Try it.
Every line with the string "condos" should be copied from the data.

Records from a collection
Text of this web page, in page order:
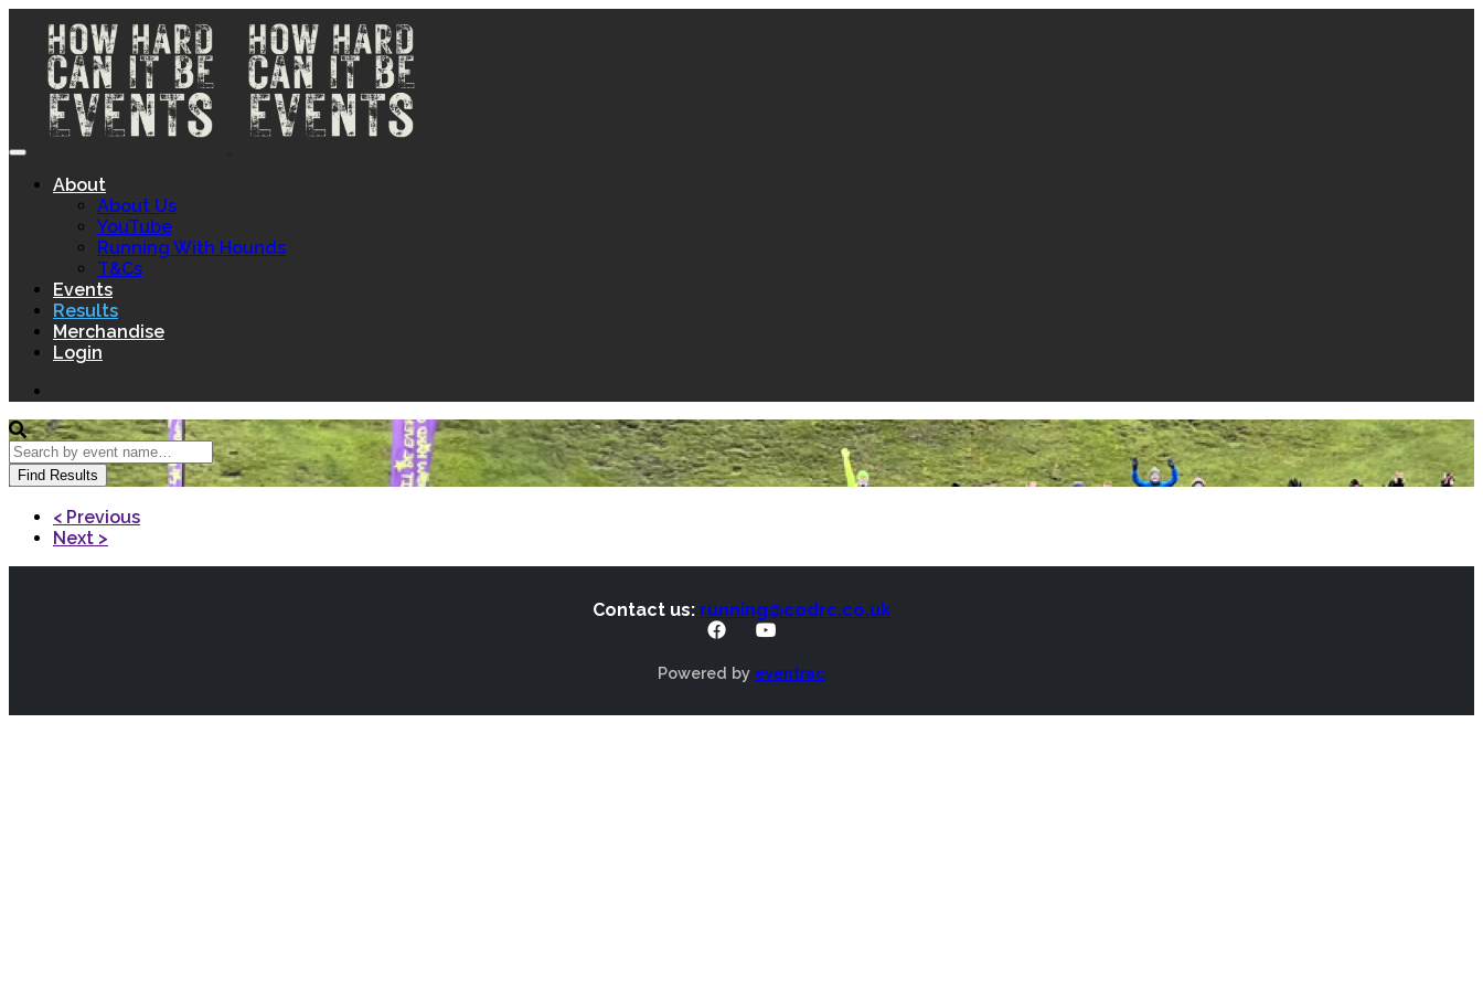
About
About Us
YouTube
Running With Hounds
T&Cs
Events
Results
Merchandise
Login
< Previous
Next >
Contact us: running@codrc.co.uk
Powered by eventrac
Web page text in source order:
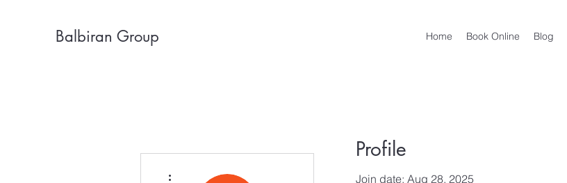
Balbiran Group Home Book Online Blog
Profile
Join date: Aug 28, 2025
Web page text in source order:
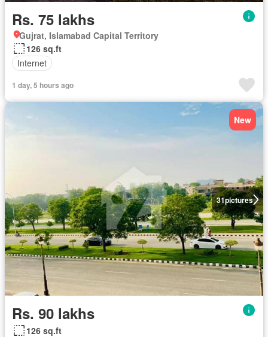
Rs. 75 lakhs
Gujrat, Islamabad Capital Territory
126 sq.ft
Internet
1 day, 5 hours ago
31pictures
New
Rs. 90 lakhs
126 sq.ft
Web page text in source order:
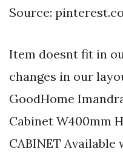
Source:
Item doesnt fit in
changes in our
GoodHome
Cabinet W400mm
CABINET Available
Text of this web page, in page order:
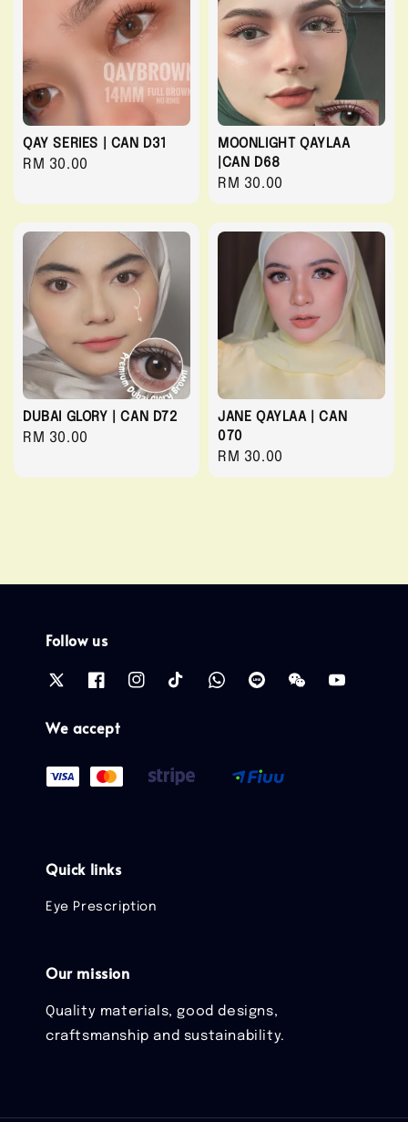
QAY SERIES | CAN D31
Regular
RM 30.00
MOONLIGHT QAYLAA
|CAN D68
Regular
price
RM 30.00
DUBAI GLORY | CAN D72
Regular
RM 30.00
JANE QAYLAA | CAN
070
Regular
price
RM 30.00
Follow us
We accept
Quick links
Eye Prescription
Our mission
Quality materials, good designs,
craftsmanship and sustainability.
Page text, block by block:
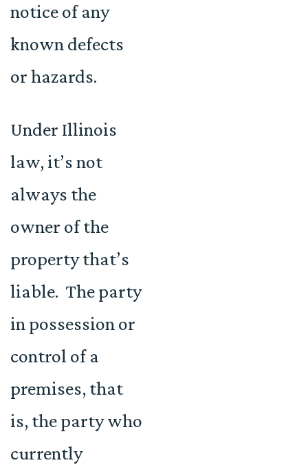
notice of any
known defects
or hazards.
Under Illinois
law, it’s not
always the
owner of the
property that’s
liable. The party
in possession or
control of a
premises, that
is, the party who
currently
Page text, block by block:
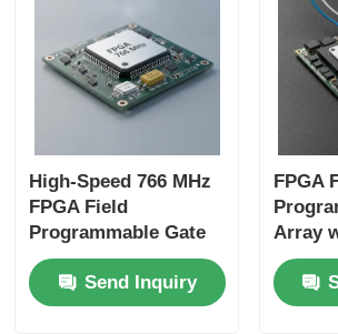
High-Speed 766 MHz
FPGA Field
Programmable Gate
Array with 22uF
Tantalum Capacitor
and 6 Microseconds
Send Inquiry
FPGA
Array
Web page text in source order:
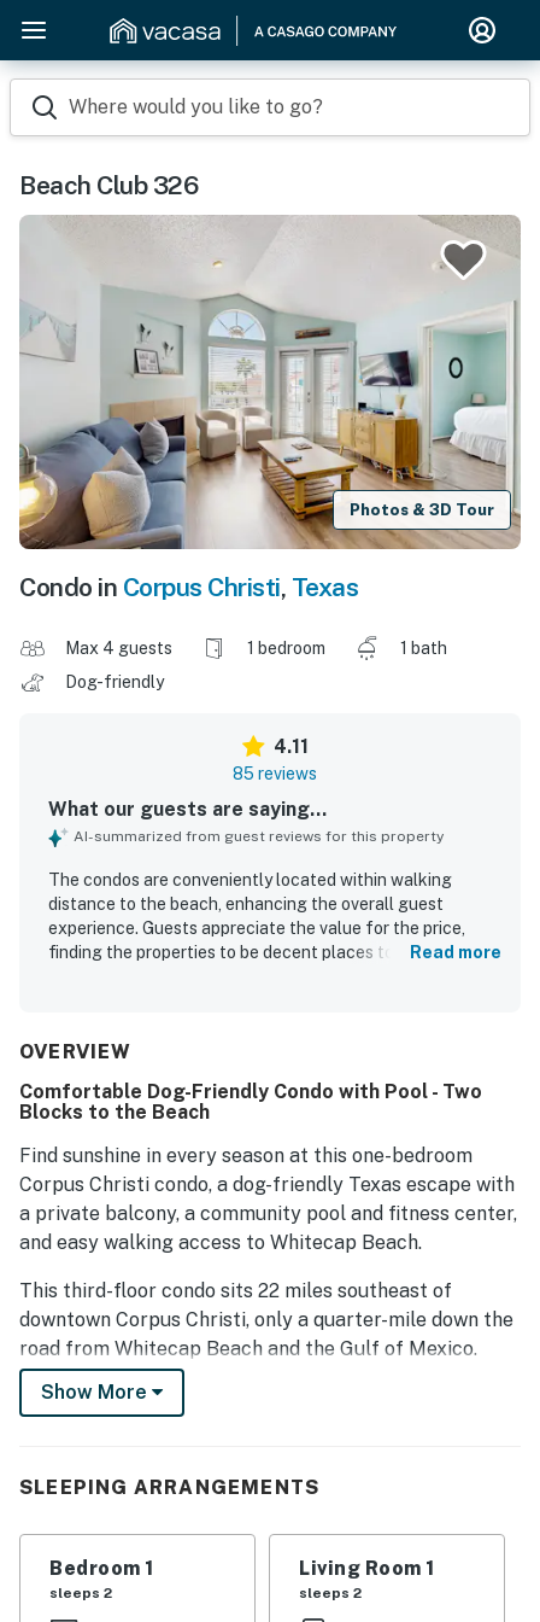
Where would you like to go?
Beach Club 326
Photos & 3D Tour
Condo in Corpus Christi, Texas
Max 4 guests 1 bedroom
1 bath
Dog-friendly
4.11
85 reviews
What our guests are saying...
AI-summarized from guest reviews for this property
The condos are conveniently located within walking
distance to the beach, enhancing the overall guest
experience. Guests appreciate the value for the price,
finding the properties to be decent places to stay. The
welcoming atmosphere. Beautiful views and the soothing
while the pool areas are clean and inviting. Overall, guests
express satisfaction with their time at the condos,
highlighting the combination of comfort, cleanliness, and
Read more
OVERVIEW
Comfortable Dog-Friendly Condo with Pool - Two
Blocks to the Beach
Find sunshine in every season at this one-bedroom
Corpus Christi condo, a dog-friendly Texas escape with
a private balcony, a community pool and fitness center,
and easy walking access to Whitecap Beach.
This third-floor condo sits 22 miles southeast of
downtown Corpus Christi, only a quarter-mile down the
road from Whitecap Beach and the Gulf of Mexico.
Take morning walks on the soft sand or paddle your
kayak through the canals at sunrise, or bask in the
full kitchen (which includes a dishwasher), a mug of
coffee at the dining table, and a good book to enjoy out
on the balcony. Throw a few drinks and snacks in your
Show More
SLEEPING ARRANGEMENTS
Bedroom 1
sleeps 2
Living Room 1
sleeps 2

Answer to the exercise.
The condos are conveniently located within walking
express satisfaction with their time at the condos,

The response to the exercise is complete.